Another day has passed and so tonight is my final final night. Talking of Scottish tightness, I´ve gone for a luxury final night by checking into a 300pesos room at the Posada del Amor ($25 us, haha not so expensive sounding when you put it that way, but consider most of my trip I´ve been on anywhere between a $10 to $25 a day budget depending on the country, and you can see why I´ve shocked myself!) I actually really wanted to camp on the beach front for my last night in Mexico, in this beautiful part of the world, to open my tent door in the morning and see the Carribean sea, but after an enjoyable afternoon sharing some beers and fresh fish with a group hanging out there I decided there´s too much drinking traffic to be really secure, and opted for the towels-in-the-shape-of-a-swan hotel instead, which actually I´m secretly chuffed with, especially since it strated chucking down with rain an hour ago... and I´ll aim to get up early early to watch the sunrise knowing that I can nip back to bed afterwards if I like!

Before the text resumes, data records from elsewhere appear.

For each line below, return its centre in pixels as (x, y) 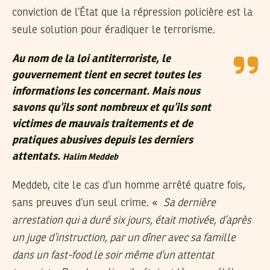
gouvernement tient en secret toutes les (106, 76)
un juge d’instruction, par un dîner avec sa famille (124, 238)
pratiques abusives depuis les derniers (102, 141)
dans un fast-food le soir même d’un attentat (113, 256)
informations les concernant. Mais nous (106, 92)
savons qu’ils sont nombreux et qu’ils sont (111, 108)
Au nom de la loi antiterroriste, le (91, 59)
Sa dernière (190, 203)

Mexico has really been filled with watery days for me. After the beach lazing at Tulum I was able to break my ride from there to Playa del Carmen yesterday by stopping off at one of the nature parks off the highway, and swam in three of their four cenotes, the fourth had an uninviting scum on the to, probably a form of algae rather than dirt, since it was in the shade of the rocks. Cenotes are natural pools scattering this part of Mexico, and which form when the limestone land dissolves into underground rivers. Then today I went snorkelling over the reef off the coast here at Peurto Morelos, something I´d been itching to do since seeing all the snorkel signs along the highway, and it was well worth it, a real highlight of the trip (and also how I managed to end up hanging out on the pier in the afternoon!). The colours of both the scenery down there and the fish were just stunning, greens, yellows, browns, purples, reds, blues, turquoise. It is other-worldly, and really it is another world. It is funny to see the blue surface of the water and these bums, snorkels and life jackets bobbing slowly along, until you become a bum snorkel and life jacket and sticj your head under the surface... up opens a wealth of beauty and calm. My favorite plants were these purple crochet leaves, looking like flat trees waving in the current, in which shoals of fish also wave, bob and weave, and rock coating green labyrinthine moss-like formations, also semi-transclucent halloween fake-finger-textue-looking tentacle-esque wavy clumps nestled in crooks, with creamy bodies and coloured tips, orange or purple.. and so many other fascinating plants. We saw conches and a sea cucumber, baracudas (that respond to a dropped snorkel by coming to have a look at it again and again), long bodied and long nosed trumpet fish and endless other fish I wouldn´t know what to call, but of a variety of colours and patterns that had me thinking of a fashion-designers mood-boards... my favourite were the tiny electric blue mites, and medium-sized turquoisy individulas who mozied around solo, and the black-with-electric-purple-spot chuckadees who nipped to and fro. Honestly an indescribably beautiful eye-full of an experience.

So tomorrow for the cardboard box hunting and the plane, how strange..... looking forward to seeing all you lovely folks back home, big big love from Mexico!